Even by managing the properties herself and keeping them rented 75% of the year at $1,100 a week, she couldn’t find a way to make a third purchase in the complex work, so she’s bought two cheaper properties elsewhere.

Still, what started as a way to afford a vacation home has become a part-time business, Swift says, and she credits Karpinski’s help in making it possible.

4 big questions to ask yourself first

If you’re considering buying and renting out a second home, ask yourself the following questions:

  • Are you ready to do the research? You’ll need to come up with a lot of numbers, including an estimate of how many weeks the property is likely to be rented and all your monthly costs (including, but not limited to, mortgage, insurance, property and sales taxes, advertising, maintenance, repairs and cleaning). Talk with a number of real estate agents and other owners in the complex or area about their experience with rentals so you can more accurately gauge the demand and income potential.

You’d be smart to get a tax professional’s help to sort through the potential write-offs and what they could mean for your bottom line. You’ll also need to research any local laws, covenants or property restrictions that could affect your ability to rent the property.

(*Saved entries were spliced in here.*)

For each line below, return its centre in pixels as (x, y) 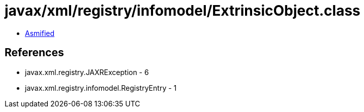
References (34, 53)
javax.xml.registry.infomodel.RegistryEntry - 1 (101, 88)
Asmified (40, 33)
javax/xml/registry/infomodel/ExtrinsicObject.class (183, 11)
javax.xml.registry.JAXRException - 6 (87, 72)
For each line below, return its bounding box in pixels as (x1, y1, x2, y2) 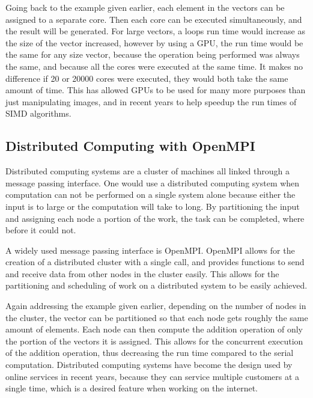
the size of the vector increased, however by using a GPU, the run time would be (5, 36, 303, 49)
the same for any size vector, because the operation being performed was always (5, 48, 300, 61)
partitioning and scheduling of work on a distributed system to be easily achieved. (5, 279, 308, 292)
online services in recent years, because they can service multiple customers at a (5, 370, 300, 382)
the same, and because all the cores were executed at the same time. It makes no (5, 60, 303, 72)
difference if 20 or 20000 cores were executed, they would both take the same (5, 72, 288, 84)
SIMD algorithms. (5, 107, 71, 120)
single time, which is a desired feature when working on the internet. (5, 382, 258, 394)
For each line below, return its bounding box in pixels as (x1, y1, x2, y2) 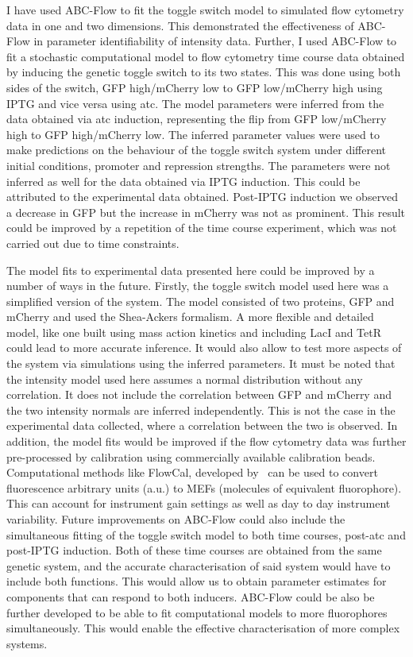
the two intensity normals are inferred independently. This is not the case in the (6, 401, 396, 418)
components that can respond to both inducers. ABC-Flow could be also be (6, 588, 375, 605)
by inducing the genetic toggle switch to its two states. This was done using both (6, 64, 401, 80)
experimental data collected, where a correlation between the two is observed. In (6, 417, 398, 434)
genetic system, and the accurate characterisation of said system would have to (6, 557, 391, 574)
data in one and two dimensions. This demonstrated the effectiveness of (6, 17, 354, 33)
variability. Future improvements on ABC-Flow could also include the (6, 511, 345, 527)
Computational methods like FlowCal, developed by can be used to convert (6, 464, 378, 481)
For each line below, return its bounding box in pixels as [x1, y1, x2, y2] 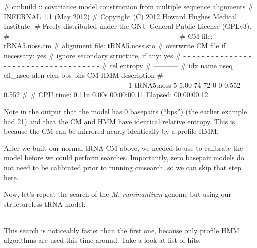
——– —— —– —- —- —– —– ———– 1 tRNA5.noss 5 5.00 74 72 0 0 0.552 [4, 79, 241, 90]
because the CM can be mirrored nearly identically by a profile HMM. [4, 126, 219, 136]
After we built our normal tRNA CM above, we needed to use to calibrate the [4, 142, 243, 153]
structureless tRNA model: [4, 198, 86, 209]
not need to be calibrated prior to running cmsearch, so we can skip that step [4, 162, 241, 172]
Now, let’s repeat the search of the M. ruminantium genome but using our [4, 189, 231, 199]
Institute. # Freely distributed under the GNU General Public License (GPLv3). [4, 21, 252, 31]
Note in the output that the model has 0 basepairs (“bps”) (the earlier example [4, 106, 247, 116]
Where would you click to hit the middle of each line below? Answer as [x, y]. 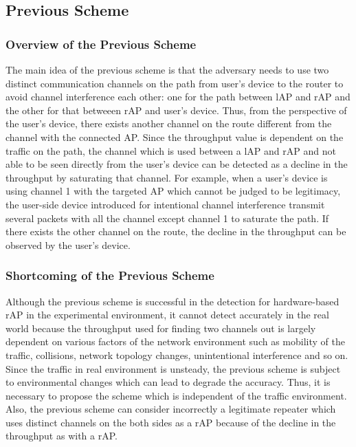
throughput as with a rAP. [62, 436]
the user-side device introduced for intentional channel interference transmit [165, 204]
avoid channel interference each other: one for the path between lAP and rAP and [178, 97]
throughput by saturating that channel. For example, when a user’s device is [167, 177]
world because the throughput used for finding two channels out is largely [161, 328]
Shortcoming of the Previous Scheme [110, 275]
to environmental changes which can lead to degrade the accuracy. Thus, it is [168, 382]
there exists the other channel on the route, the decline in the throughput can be [176, 231]
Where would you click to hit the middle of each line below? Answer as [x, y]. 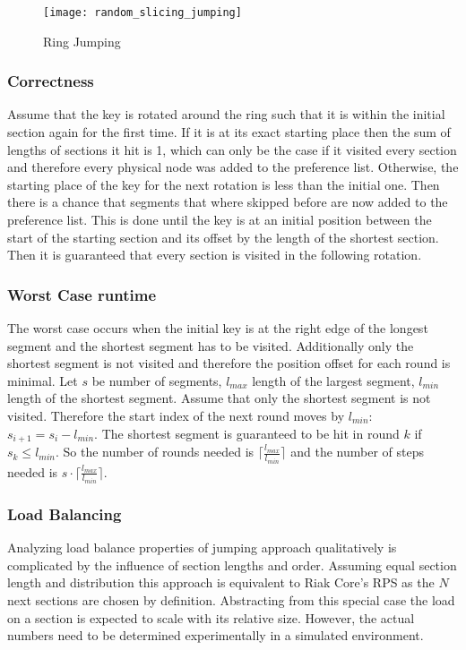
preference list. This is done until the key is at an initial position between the [220, 220]
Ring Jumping [82, 41]
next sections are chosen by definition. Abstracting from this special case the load [231, 599]
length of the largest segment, [333, 380]
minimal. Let [43, 380]
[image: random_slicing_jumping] [142, 13]
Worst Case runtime [82, 294]
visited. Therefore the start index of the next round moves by [176, 415]
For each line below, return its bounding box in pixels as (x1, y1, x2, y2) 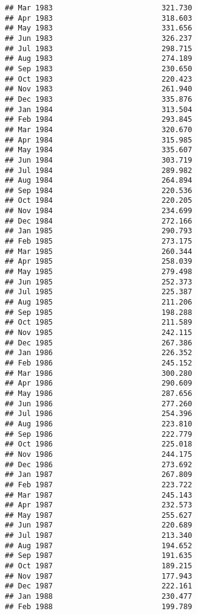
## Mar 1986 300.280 (5, 369, 192, 378)
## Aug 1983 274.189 (5, 54, 192, 63)
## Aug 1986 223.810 (5, 419, 192, 428)
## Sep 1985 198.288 (5, 308, 192, 317)
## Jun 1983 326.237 (5, 34, 192, 43)
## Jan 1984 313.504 (5, 105, 192, 114)
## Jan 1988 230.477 (5, 592, 192, 601)
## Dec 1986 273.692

  • Are you willing to give up the use of your property during the peak season? This is the conflict that keeps many vacation homes from being profitable. Demand for your property is likely to be the highest in the weeks your family most wants to be there.
  • Are you willing to put in the necessary work? You’ll be the one posting advertisements, answering e-mails and phone calls, screening tenants, hiring cleaning crews and calling plumbers. You may need to make some unscheduled, last-minute trips to the property if there’s an emergency (although Karpinski says most problems can be handled over the phone).
  • Can you hold on if things get tough? Real estate prices are booming in most resort areas, but there’s no guarantee that trend will continue. If appreciation slows or even reverses, it could take many years before your property rises in value enough to offset the substantial costs of buying and selling the property.